Support and education
When you first attend the clinic you will receive the booklet “Understanding Amyloidosis”. Reading the whole of this book will give you a general idea about all the types of amyloidosis. However many people prefer to look at the index and read the general section on amyloidosis and then turn to the relevant pages describing the type of amyloidosis you have been diagnosed with.
Once the type of amyloidosis you have has been made you will be offered further information and encouraged to ask all your questions so that you can learn about your treatment and how to live with amyloidosis.
Individual support will be offered at the clinic by the medical staff, specialised nurses, the social workers and the support and education officer.
From time to time the Amyloidosis Centre arranges support and education meetings. View our events page for information on upcoming events.
The Leukaemia Foundation Australia (LFA) conducts:
- Regular education and support meetings in the capital cities.
- Publishes a quarterly newsletter.
- Moderates a closed Facebook support group for people living with amyloidosis in Australia https://www.facebook.com/groups/AMYLFA/
- Runs Australia wide telephone education forums.
For more information about the Leukaemia Foundation programs ring 1800 620 6951 (Free call).
The National Amyloidosis Centre (NAC) in London publishes an online quarterly newsletter containing medical information and patient stories. The NAC site also contains patient information leaflets and a great deal of other useful information for patients and health professionals. To explore this site go to www.ucl.ac.uk/amyloidosis/nac
Other useful sites
The PAH Amyloidosis Centre has also been a leader in amyloidosis research in Australia.

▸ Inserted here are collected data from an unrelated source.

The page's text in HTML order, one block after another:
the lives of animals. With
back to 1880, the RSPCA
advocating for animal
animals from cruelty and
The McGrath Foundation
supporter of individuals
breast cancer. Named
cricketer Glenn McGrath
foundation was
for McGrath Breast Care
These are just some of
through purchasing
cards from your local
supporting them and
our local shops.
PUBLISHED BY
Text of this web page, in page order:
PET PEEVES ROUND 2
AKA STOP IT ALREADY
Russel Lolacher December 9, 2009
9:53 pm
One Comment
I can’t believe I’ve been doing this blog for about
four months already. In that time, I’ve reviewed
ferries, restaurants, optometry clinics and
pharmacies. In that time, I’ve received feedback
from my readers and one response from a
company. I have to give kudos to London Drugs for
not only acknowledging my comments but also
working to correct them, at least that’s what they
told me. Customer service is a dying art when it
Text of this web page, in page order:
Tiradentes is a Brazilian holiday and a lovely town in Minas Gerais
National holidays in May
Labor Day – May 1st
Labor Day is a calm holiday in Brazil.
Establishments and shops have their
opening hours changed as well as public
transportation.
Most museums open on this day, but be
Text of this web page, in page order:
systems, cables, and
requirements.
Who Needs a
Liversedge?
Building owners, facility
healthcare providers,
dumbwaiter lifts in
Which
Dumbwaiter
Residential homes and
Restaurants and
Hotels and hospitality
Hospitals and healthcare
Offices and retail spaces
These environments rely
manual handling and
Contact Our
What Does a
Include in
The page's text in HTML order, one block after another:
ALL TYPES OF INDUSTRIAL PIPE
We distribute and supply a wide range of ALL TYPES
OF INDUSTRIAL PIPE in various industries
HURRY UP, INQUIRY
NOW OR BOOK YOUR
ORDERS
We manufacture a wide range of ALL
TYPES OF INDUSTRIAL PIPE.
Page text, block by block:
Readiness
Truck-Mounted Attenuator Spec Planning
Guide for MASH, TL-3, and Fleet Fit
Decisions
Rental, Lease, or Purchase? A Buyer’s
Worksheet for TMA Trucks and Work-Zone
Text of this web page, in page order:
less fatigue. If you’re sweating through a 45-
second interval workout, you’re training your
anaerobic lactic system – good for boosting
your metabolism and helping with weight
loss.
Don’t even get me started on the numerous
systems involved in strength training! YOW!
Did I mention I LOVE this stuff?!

Together with Pathology Queensland PAH Laboratory and the UQ Diamantina Institute we introduced laser capture microdissection and tandem mass spectrometry analysis to accurately diagnose amyloidosis subtype. This is currently recognised as the gold standard diagnostic technique and the PAH Amyloidosis Centre is the only Australian site to offer this service.
The Centre has also led Australia’s only assessment of existing and new assays to monitor response to therapy in AL amyloidosis, research made possible by the prospective banking of samples from patients who attend the Amyloidosis Clinic.
The Centre, in collaboration with the Departments of Radiology, Nuclear Imaging and Cardiology, has conducted research into new techniques to image cardiac involvement in amyloidosis. These studies have demonstrated the particular usefulness of DPD scanning in senile cardiac amyloidosis and shown, in a world first, that Florbetaben can be used to image cardiac amyloidosis by PET/CT.
The Centre has also been heavily involved in clinical trials of new therapies leading Australia’s only two prospective investigator initiated clinical trials in AL amyloidosis as well as conducting Pharma sponsored studies in AL amyloidosis.